::: Dataset excerpts :::
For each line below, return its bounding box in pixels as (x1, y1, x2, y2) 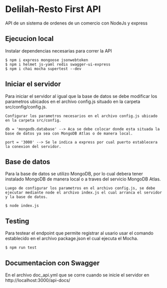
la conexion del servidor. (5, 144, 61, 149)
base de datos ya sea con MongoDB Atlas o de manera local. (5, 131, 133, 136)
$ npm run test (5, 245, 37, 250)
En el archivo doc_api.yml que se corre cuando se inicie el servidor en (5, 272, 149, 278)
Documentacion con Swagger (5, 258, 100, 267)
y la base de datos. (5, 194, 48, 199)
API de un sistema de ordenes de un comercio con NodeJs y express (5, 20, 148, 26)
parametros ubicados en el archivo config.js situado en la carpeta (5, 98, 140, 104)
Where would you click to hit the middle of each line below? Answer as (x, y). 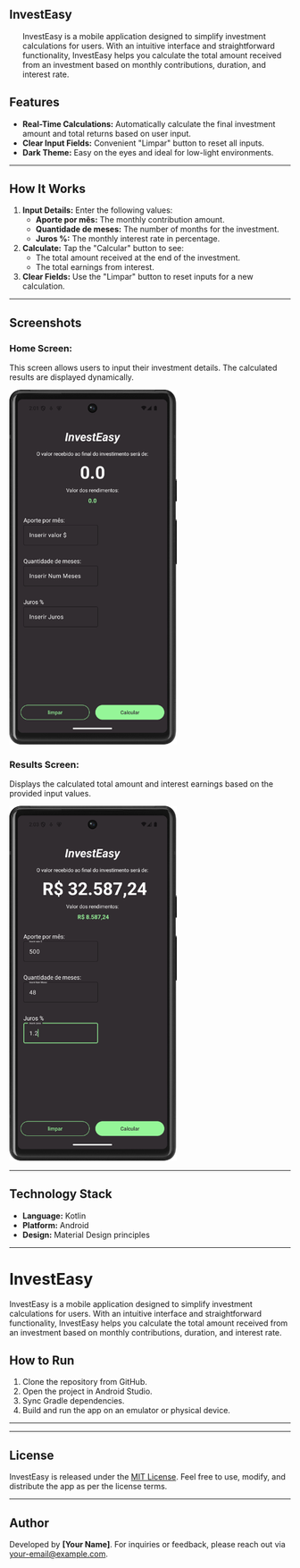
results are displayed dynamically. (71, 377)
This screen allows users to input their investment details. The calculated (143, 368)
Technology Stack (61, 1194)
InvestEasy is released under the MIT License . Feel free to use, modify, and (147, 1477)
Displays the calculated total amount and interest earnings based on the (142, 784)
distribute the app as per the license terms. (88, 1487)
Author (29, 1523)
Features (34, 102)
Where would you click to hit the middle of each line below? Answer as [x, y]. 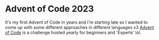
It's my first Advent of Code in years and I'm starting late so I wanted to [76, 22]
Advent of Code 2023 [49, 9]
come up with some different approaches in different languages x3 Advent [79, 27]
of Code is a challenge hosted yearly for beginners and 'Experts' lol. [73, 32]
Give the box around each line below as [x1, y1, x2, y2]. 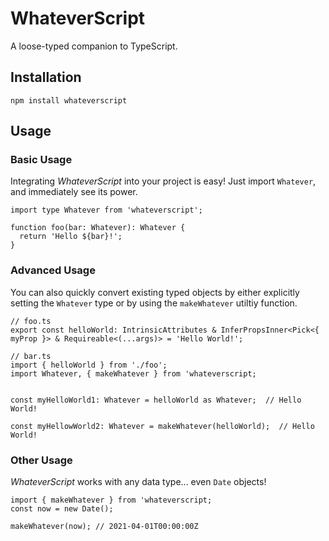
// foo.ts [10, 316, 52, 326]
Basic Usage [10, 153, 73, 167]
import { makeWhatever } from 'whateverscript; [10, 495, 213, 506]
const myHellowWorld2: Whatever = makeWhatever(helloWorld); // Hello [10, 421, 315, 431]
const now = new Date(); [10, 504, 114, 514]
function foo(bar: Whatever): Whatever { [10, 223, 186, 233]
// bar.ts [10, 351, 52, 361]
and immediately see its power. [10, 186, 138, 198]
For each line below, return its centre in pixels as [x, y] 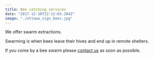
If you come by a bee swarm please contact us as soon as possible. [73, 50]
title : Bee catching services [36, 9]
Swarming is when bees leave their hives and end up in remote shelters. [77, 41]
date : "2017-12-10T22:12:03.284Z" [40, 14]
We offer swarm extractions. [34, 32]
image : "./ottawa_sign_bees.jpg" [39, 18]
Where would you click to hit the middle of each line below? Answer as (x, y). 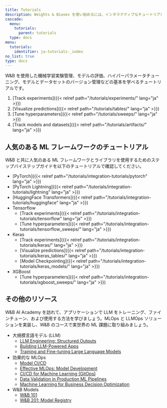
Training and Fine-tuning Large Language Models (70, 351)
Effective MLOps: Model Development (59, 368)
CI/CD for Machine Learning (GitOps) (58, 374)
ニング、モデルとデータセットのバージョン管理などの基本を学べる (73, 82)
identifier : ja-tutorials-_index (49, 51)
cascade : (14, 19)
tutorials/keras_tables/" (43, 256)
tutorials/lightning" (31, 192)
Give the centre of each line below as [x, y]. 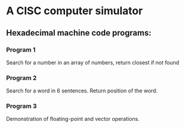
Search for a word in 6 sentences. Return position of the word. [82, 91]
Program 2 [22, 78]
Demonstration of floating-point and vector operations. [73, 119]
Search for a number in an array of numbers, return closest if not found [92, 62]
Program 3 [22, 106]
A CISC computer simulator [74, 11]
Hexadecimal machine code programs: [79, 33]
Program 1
:::
### Directions
What is needed is an exact repeat of the records, with every picture left out.

### Answer section
For each line below, return its bounding box in pixels as (x1, y1, x2, y2) 
la conexion del servidor. (5, 144, 61, 149)
base de datos ya sea con MongoDB Atlas o de manera local. (5, 131, 133, 136)
$ npm run test (5, 245, 37, 250)
En el archivo doc_api.yml que se corre cuando se inicie el servidor en (5, 272, 149, 278)
Documentacion con Swagger (5, 258, 100, 267)
y la base de datos. (5, 194, 48, 199)
API de un sistema de ordenes de un comercio con NodeJs y express (5, 20, 148, 26)
parametros ubicados en el archivo config.js situado en la carpeta (5, 98, 140, 104)
Where would you click to hit the middle of each line below? Answer as (x, y). 
results are displayed dynamically. (71, 377)
This screen allows users to input their investment details. The calculated (143, 368)
Technology Stack (61, 1194)
InvestEasy is released under the MIT License . Feel free to use, modify, and (147, 1477)
Displays the calculated total amount and interest earnings based on the (142, 784)
distribute the app as per the license terms. (88, 1487)
Author (29, 1523)
Features (34, 102)
Where would you click to hit the middle of each line below? Answer as [x, y]. 
It's my first Advent of Code in years and I'm starting late so I wanted to [76, 22]
Advent of Code 2023 [49, 9]
come up with some different approaches in different languages x3 Advent [79, 27]
of Code is a challenge hosted yearly for beginners and 'Experts' lol. [73, 32]
Give the box around each line below as [x1, y1, x2, y2]. 
// foo.ts [10, 316, 52, 326]
Basic Usage [10, 153, 73, 167]
import { makeWhatever } from 'whateverscript; [10, 495, 213, 506]
const myHellowWorld2: Whatever = makeWhatever(helloWorld); // Hello [10, 421, 315, 431]
const now = new Date(); [10, 504, 114, 514]
function foo(bar: Whatever): Whatever { [10, 223, 186, 233]
// bar.ts [10, 351, 52, 361]
and immediately see its power. [10, 186, 138, 198]
For each line below, return its centre in pixels as [x, y] 
If you come by a bee swarm please contact us as soon as possible. [73, 50]
title : Bee catching services [36, 9]
Swarming is when bees leave their hives and end up in remote shelters. [77, 41]
date : "2017-12-10T22:12:03.284Z" [40, 14]
We offer swarm extractions. [34, 32]
image : "./ottawa_sign_bees.jpg" [39, 18]
Where would you click to hit the middle of each line below? Answer as (x, y). 
Training and Fine-tuning Large Language Models (70, 351)
Effective MLOps: Model Development (59, 368)
CI/CD for Machine Learning (GitOps) (58, 374)
ニング、モデルとデータセットのバージョン管理などの基本を学べる (73, 82)
identifier : ja-tutorials-_index (49, 51)
cascade : (14, 19)
tutorials/keras_tables/" (43, 256)
tutorials/lightning" (31, 192)
Give the centre of each line below as [x, y]. 
Search for a word in 6 sentences. Return position of the word. [82, 91]
Program 2 [22, 78]
Demonstration of floating-point and vector operations. [73, 119]
Search for a number in an array of numbers, return closest if not found [92, 62]
Program 3 [22, 106]
A CISC computer simulator [74, 11]
Hexadecimal machine code programs: [79, 33]
Program 1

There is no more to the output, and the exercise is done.